Increased distanced moved in L1 and L2 compared to controls was observed in 3 dpf larvae exposed to PCB 84 at 10 µM (p < 0.02), while 3 dpf larvae exposed to 3 µM PCB 84 moved more in L2 (p = 0.04) than controls. PCB 138 and PCB 84-exposed larvae also exhibited significantly increased distance moved in D1 and D2 at 3 dpf. Specifically, for PCB 138, the 1 µM (p = 0.03), 3 µM (p = 0.002) and 10 µM (p < 0.001) exposure groups moved more than the vehicle controls in D1 while the 3 µM (p < 0.001) and 10 µM (p < 0.001) exposure groups moved more than vehicle controls in D2. For PCB 84, the 10 µM exposure group moved more (p < 0.001) in D1 and D2 than the age-matched controls. However, there were also differing effects of these two congeners on photomotor behavior. For PCB 84, the 0.1 µM exposure group moved less in D1, L2 and D2 at 3 dpf (D1: p = 0.01; L2: p = 0.003; D2: p < 0.001). PCB 84 exposed larvae also had altered movement at 4 dpf, with the 0.3 and 1 µM exposure groups exhibiting significantly less movement in L1 (p = 0.004 and p = 0.002, respectively). At 5 dpf, the 0.3, 3, and 10 µM exposure groups moved more in L1 (p = 0.047, p < 0.001 and p = 0.02, respectively). In contrast, 5 dpf larvae exposed to PCB 138 at 10 µM moved less in D2, than the vehicle control fish (p = 0.004).

The transition results followed a pattern similar that observed for distance moved amongst larvae exposed to PCB 138 or 84. For PCB 138, at 4 dpf, the L1-D1 transition was increased in the 0.3 µM group (0.821 more; p = 0.01) and the 1 µM group (0.68 more; p = 0.04) and decreased in the 10 µM group though not quite statistically significant (0.6 less; p = 0.06) compared to the control group (Supplementary Figure S17). At 5 dpf, the 3 µM group moved less during the L1-D1 transition compared to controls (0.7 less; p = 0.03). For PCB 84 at 4 dpf, the 0.3 and 1 µM groups moved more in the L1-D1 transition (p = 0.007 and p = 0.005, respectively), while the 10 µM group moved less during the transition (p = 0.04) (Supplementary Figure S18). At 5 dpf, the PCB 84 3 and 10 µM groups increased less than the DMSO group in the L1-D1 transition (p < 0.001 and p = 0.004, respectively).

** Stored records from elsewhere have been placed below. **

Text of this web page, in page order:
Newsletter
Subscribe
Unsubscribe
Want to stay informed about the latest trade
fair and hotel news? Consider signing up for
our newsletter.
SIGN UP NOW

Larvae exposed to 10 µM PCB 95 moved significantly more in D1 and D2 at 3 dpf (p < 0.001 for both) and significantly less at 4 dpf (in D1; p = 0.004) and 5 dpf (in both D1 and D2; p < 0.001) than vehicle controls (Figure 3). During light conditions, larvae exposed to 10 µM PCB 95 moved significantly more in L1 and L2 at 3 dpf (p < 0.001) and 4 dpf (p < 0.001) and more in L1 at 5 pdf (p < 0.001) than age-matched controls. Larvae exposed to 3 µM moved more in L2 and D2 at 3 dpf (p < 0.02) and more in L1 at 5 dpf (p < 0.001) than controls. As shown in Supplementary Figure S19, the 3 µM PCB 95 exposure group moved significantly less than DMSO in the L1-D1 transition at 5 dpf (p < 0.001), while in the 10 µM PCB 95 exposure group, the L1-D1 transition was decreased on 4 and 5 dpf (p < 0.001). In contrast, the larvae exposed to 0.1 µM PCB 95 moved more during the L1-D1 transition at 4 dpf (p = 0.04) than vehicle controls.

PCB levels in larvae

PCB body burden was measured in duplicate for three exposure concentrations (0.1, 1, and 10 µM) of each congener. Exposure began at 6 hpf and tissues were harvested at 5 dpf. For all five PCB congeners, larval body burden was found to increase with increasing PCB concentration (Figure 4). Uptake of PCB 153 was the lowest followed by PCB 28 and PCB 66. PCBs 84 and 95 had comparable body burden, while PCB 138 exposed larvae possessed the highest body burden of the tested PCBs.

FIGURE 4

FIGURE 4. PCB levels in pooled whole fish at 5 dpf exposed to PCB starting at 6 hpf. Each point represents the average body burden in ng per pooled sample of 36–51 larvae collected at 5 dpf. Wet weight per pool is approximately 1 mg, allowing for the extrapolation to mg/kg.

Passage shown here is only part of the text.